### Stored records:
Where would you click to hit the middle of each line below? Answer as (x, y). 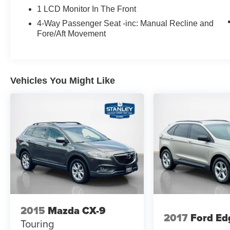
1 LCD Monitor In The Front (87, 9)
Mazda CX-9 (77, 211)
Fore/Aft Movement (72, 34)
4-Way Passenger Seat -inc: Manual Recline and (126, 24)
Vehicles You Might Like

### TASK DETAILS:
Your reply should be nothing but the lines from the one containing "1 LCD Monitor In The Front (87, 9)" through the last line above, copied exactly; please include both ends.

### TASK OUTPUT:
1 LCD Monitor In The Front (87, 9)
Mazda CX-9 (77, 211)
Fore/Aft Movement (72, 34)
4-Way Passenger Seat -inc: Manual Recline and (126, 24)
Vehicles You Might Like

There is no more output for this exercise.